Goldman, ¿el único malo de la película?

El Gobierno de EU y su Congreso no pueden achacar todos los problemas económicos a una firma; las repercusiones de este asunto deben ser más un punto y seguido para la reforma financiera.
goldman-sachs-rescate-protesta  (Foto: CNN)
Paul R. La Monica
NUEVA YORK -

La comparecencia de Goldman Sachs ante el Senado estadounidense fue el martes, pero la gente sigue debatiendo si la reprimenda verbal al director Lloyd Blankfein y a otros ejecutivos de Goldman era justificada o se trata de una exageración.

El lunes publiqué que a pocos les interesaban las recientes acusaciones de fraude contra Goldman Sachs.
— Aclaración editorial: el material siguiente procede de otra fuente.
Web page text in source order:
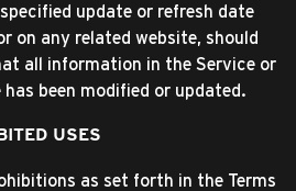
update or refresh date
on any related website, should
all information in the Service or
been modified or updated.
USES
as set forth in the Terms
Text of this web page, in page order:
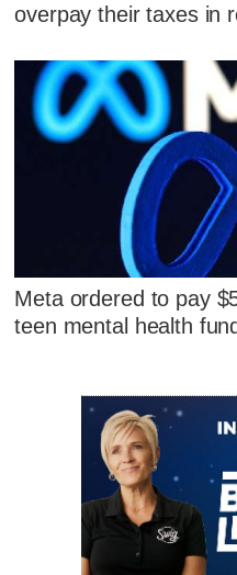
overpay their taxes in
Meta ordered to pay
teen mental health fund
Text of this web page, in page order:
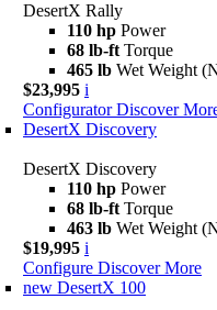
DesertX Rally
110 hp Power
68 lb-ft Torque
465 lb Wet Weight
$23,995 i
Configurator Discover
DesertX Discovery
DesertX Discovery
110 hp Power
68 lb-ft Torque
463 lb Wet Weight
$19,995 i
Configure Discover More
new DesertX 100
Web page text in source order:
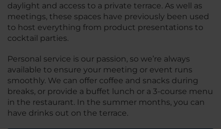
daylight and access to a private terrace. As well as
meetings, these spaces have previously been used
to host everything from product presentations to
cocktail parties.
Personal service is our passion, so we’re always
available to ensure your meeting or event runs
smoothly. We can offer coffee and snacks during
breaks, or provide a buffet lunch or a 3-course menu
in the restaurant. In the summer months, you can
have drinks out on the terrace.
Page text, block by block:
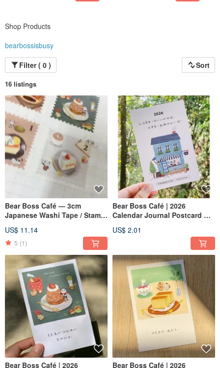
Shop Products
bearbossisbusy
Filter ( 0 )
Sort
16 listings
Bear Boss Café — 3cm
Japanese Washi Tape / Stamp
US$ 11.14
5 (1)
Bear Boss Café | 2026
Calendar Journal Postcard —
US$ 2.01
Bear Boss Café | 2026 Bear Boss Café | 2026
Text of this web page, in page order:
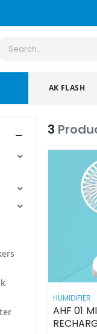
AK FLASH
3
HUMIDIFIER
AHF 01 MINI PORTABLE
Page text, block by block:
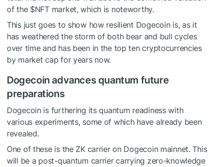
of the $NFTmarket, which is noteworthy.
This just goes to show how resilient Dogecoin is, as it
has weathered the storm of both bear and bull cycles
over time and has been in the top ten cryptocurrencies
by market cap for years now.
Dogecoin advances quantum future
preparations
Dogecoin is furthering its quantum readiness with
various experiments, some of which have already been
revealed.
One of these is the ZK carrier on Dogecoin mainnet. This
will be a post-quantum carrier carrying zero-knowledge
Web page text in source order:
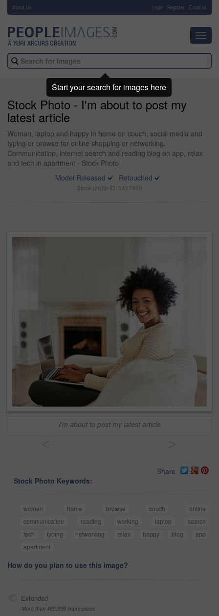
About Us Login Register Email us
Stock Photo - I'm about to post my
latest article
Woman, laptop and happy in home on couch, social media and
typing or browse for online shopping or networking.
Communication, internet search and reading blog on app, relax
and tech in apartment - Stock Photo
Model Released
Retouched
Stock photo ID: 1417409
I'm about to post my latest article
Share
Stock Photo Keywords:
woman home browse couch
online
communication
reading working laptop
search
tech
typing networking relax happy blog
app
apartment
How do you plan to use this image?
Extended
More than 499,999 impressions
Start your search for images here
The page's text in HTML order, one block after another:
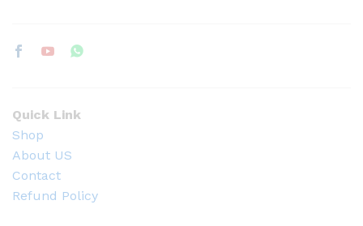
Quick Link
Shop
About US
Contact
Refund Policy

Fue una afirmación provocadora y muchos de mis lectores me hicieron saber que me equivocaba. Al parecer sigue habiendo mucho enojo por la forma en que Goldman Sachs y otras firmas de Wall Street se condujeron durante la crisis financiera.

Anita Volkomer nos comenta que la mayoría de los senadores miembros de la subcomisión mostraron sus dudas respecto si Goldman realmente contribuye en algo a la economía. "La furia contra Goldman no es exagerada. Es más, muchos medios están diciendo que lo es para defender lo indefendible. Goldman Sachs, y muchos de sus rivales, ya no se ocupa en recaudar capital para las empresas. En cambio, han saltado al mundo donde-todo-vale de la especulación con productos sintéticos. Hacen dinero vía transacciones."

Su comentario es pertinente. Es desconcertante ver que Goldman hoy ya no depende tanto de negocios como asesorar a las empresas sobre fusiones o cotizar en Bolsa.

También el argumento de que Goldman es solamente un corredor de apuestas glorificado tiene su mérito. Pero creo que muchos políticos están cometiendo el error de identificar la venta en corto y la transacción en general con el mal.

Muchos lectores están indignados por el hecho de que Goldman podría no estar actuando como intermediario, sino que parece haber jugado a favor de ciertos inversionistas. Así lo dice Don Turnbull: "Goldman jugó en ambos extremos contra el punto medio. Si solamente hubieran apostado a que el mercado inmobiliario colapsaría, diría que son astutos, y aplaudiría sus acciones por ser responsables de su balance... pero eso no fue lo que pasó, Goldman seleccionó pésimas inversiones para empaquetarlas en inversiones más grandes e incluso peores."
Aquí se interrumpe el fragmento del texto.